## What is needed
Check each line of the entries below for the string "specify"; copy every line where it appears.

____ Supplied records

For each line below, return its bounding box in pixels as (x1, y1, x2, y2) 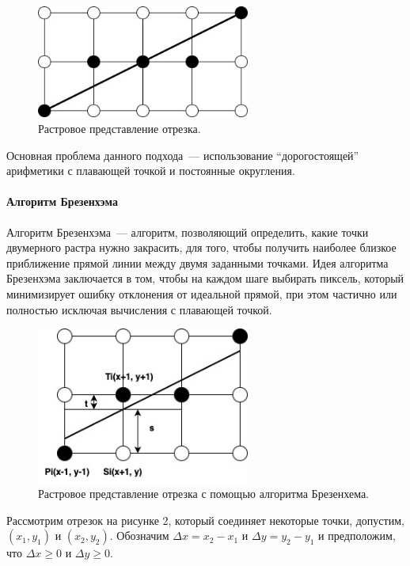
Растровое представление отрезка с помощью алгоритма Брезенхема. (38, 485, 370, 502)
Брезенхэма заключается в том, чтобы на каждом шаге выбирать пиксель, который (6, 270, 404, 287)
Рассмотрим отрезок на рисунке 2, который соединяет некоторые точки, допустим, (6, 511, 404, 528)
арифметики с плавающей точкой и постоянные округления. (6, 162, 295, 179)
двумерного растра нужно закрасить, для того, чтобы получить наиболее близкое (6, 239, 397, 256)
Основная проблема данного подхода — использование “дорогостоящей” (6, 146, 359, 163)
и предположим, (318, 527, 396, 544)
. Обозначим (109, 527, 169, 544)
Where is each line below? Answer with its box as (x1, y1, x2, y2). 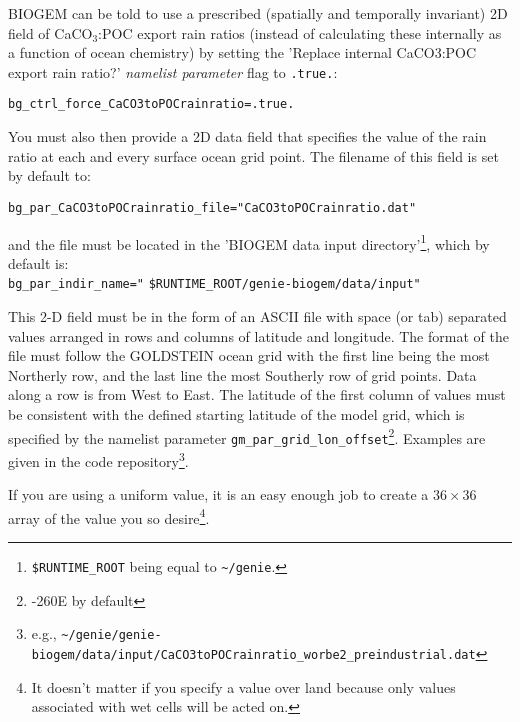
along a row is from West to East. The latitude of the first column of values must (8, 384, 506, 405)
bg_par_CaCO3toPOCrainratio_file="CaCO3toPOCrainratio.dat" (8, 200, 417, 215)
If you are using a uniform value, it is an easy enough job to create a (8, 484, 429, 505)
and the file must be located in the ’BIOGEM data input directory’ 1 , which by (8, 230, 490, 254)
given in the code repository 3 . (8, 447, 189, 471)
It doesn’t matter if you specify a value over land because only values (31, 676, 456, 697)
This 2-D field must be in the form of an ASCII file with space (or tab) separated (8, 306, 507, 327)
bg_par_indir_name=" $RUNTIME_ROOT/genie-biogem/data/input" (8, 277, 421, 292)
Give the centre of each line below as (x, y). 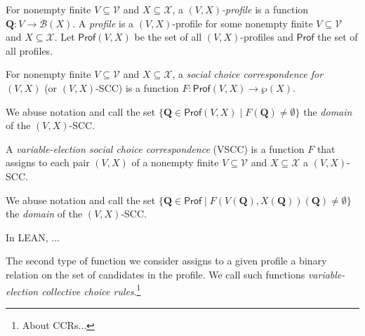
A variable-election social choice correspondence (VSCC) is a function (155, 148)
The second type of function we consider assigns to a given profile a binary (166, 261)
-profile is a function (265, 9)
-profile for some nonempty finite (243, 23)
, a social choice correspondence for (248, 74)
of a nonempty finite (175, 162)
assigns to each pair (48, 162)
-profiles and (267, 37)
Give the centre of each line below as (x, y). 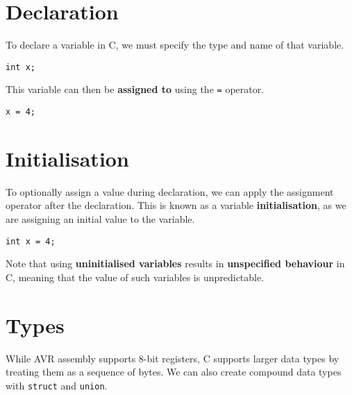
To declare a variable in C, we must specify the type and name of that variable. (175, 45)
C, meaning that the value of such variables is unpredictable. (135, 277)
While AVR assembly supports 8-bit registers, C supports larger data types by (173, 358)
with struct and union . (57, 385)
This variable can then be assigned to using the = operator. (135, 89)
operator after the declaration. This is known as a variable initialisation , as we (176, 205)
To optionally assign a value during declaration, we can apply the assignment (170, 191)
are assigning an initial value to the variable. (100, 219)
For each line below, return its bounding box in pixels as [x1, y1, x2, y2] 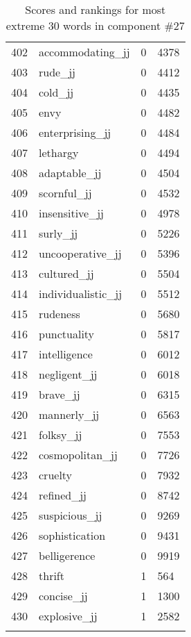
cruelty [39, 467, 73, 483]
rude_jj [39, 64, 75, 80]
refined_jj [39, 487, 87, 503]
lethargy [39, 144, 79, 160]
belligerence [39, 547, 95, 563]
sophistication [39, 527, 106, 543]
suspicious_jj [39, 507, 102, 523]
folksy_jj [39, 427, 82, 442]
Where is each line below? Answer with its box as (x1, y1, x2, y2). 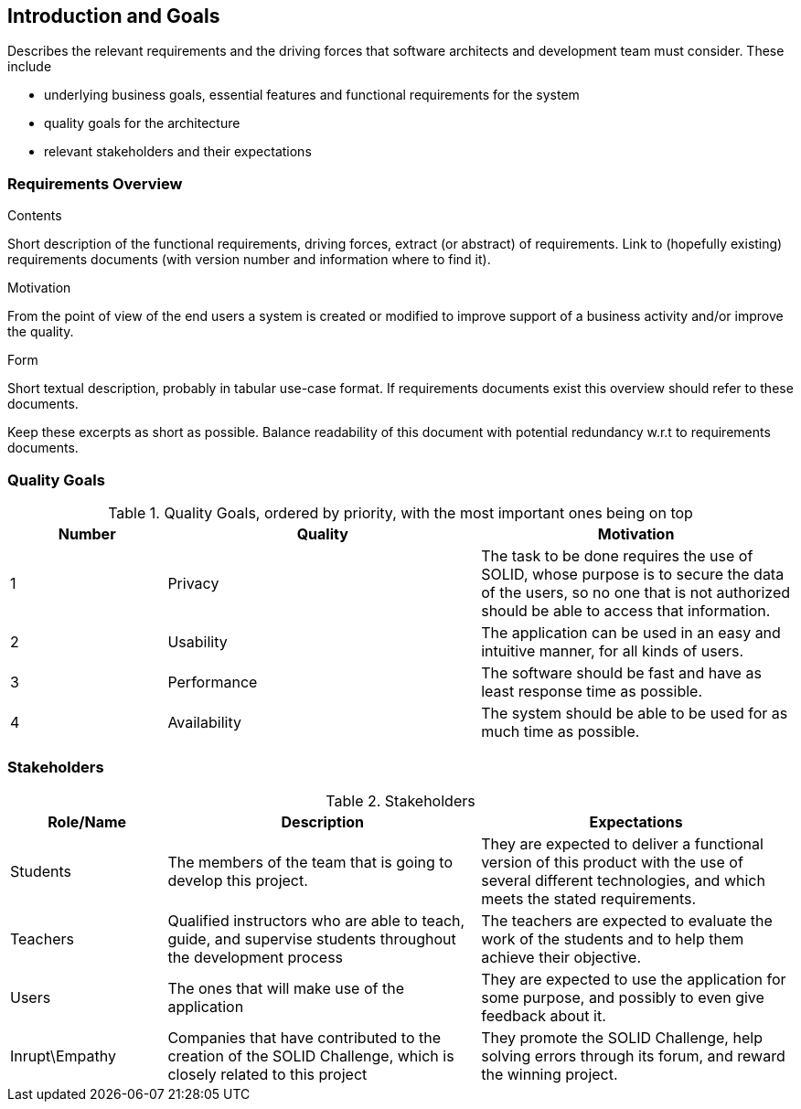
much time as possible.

________
____ Supplied records

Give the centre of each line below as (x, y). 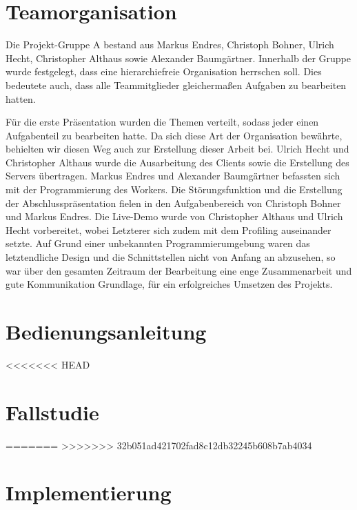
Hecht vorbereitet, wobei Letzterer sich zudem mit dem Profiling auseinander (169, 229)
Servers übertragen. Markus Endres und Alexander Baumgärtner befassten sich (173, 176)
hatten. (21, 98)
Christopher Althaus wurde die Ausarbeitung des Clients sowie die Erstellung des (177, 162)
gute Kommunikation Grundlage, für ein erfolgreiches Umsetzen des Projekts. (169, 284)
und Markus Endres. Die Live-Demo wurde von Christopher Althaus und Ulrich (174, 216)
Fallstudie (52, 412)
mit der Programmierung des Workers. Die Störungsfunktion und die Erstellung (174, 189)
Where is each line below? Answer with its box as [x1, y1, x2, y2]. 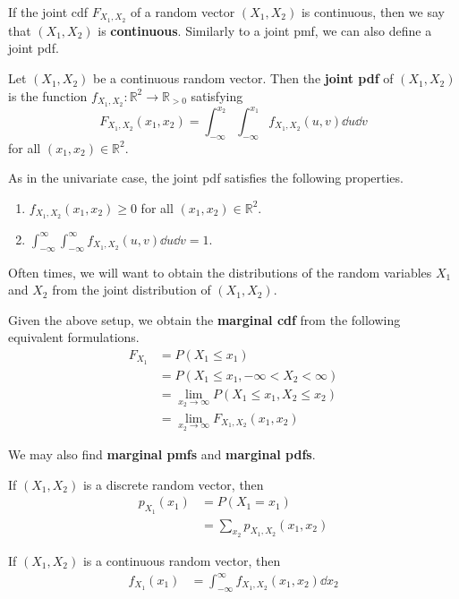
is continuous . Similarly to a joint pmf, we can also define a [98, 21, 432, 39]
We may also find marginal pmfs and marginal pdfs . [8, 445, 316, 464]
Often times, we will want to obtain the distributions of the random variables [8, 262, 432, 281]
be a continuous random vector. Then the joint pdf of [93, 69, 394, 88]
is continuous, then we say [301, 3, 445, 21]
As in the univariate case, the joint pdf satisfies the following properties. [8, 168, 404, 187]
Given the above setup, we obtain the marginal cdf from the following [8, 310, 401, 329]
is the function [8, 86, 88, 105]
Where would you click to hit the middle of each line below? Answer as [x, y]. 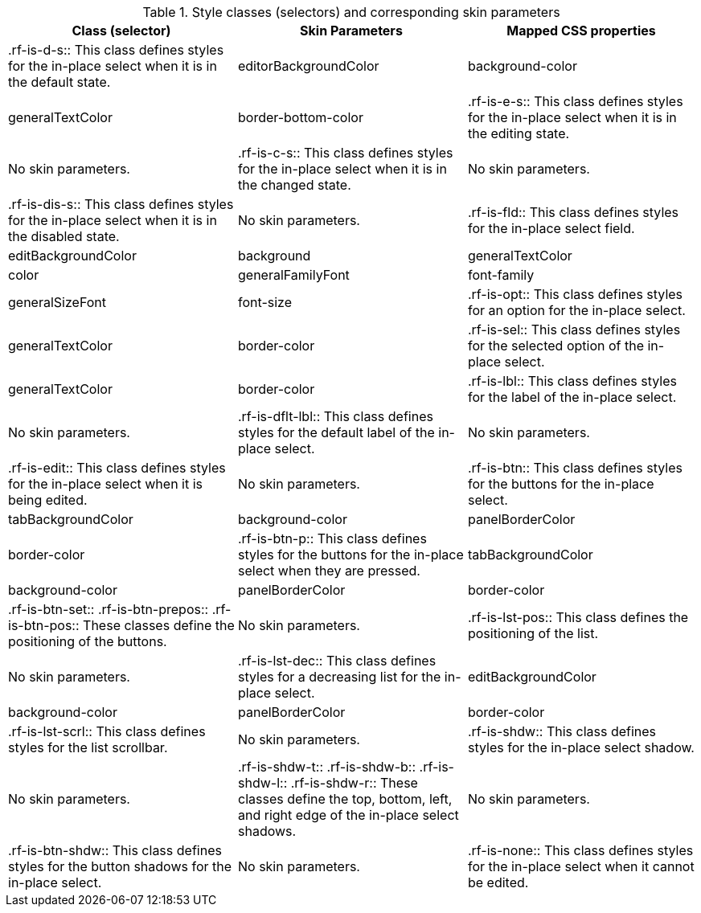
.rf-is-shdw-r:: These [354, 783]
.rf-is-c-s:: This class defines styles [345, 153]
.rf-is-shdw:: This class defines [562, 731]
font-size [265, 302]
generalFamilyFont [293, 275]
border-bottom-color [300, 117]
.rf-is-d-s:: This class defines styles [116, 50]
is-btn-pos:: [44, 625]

________
____ Supplied records

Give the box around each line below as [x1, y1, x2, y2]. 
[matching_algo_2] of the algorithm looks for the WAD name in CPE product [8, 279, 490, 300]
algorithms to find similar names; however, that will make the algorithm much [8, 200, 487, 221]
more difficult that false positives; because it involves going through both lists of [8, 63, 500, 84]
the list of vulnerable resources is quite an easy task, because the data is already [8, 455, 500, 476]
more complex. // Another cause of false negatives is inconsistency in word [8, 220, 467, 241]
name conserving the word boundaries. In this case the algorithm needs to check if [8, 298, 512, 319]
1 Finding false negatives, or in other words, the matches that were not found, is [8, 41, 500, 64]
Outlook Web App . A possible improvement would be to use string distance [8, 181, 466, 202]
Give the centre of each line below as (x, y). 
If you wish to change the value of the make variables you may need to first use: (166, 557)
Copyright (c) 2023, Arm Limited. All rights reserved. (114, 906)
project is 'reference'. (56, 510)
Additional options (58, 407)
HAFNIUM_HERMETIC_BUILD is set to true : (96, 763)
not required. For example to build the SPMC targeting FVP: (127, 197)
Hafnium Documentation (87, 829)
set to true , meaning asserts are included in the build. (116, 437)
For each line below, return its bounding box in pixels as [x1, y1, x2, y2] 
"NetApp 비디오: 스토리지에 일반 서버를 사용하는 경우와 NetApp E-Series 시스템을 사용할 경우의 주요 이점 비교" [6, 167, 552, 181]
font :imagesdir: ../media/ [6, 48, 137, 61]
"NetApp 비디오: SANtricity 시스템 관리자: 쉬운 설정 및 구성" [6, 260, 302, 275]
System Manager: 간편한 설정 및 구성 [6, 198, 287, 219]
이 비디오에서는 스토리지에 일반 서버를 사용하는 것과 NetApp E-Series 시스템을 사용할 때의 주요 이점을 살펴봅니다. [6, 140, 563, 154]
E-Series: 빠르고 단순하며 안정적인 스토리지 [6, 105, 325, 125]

________

## Solved problem
It doesn’t matter if you specify a value over land because only values (31, 676, 456, 697)
To declare a variable in C, we must specify the type and name of that variable. (175, 45)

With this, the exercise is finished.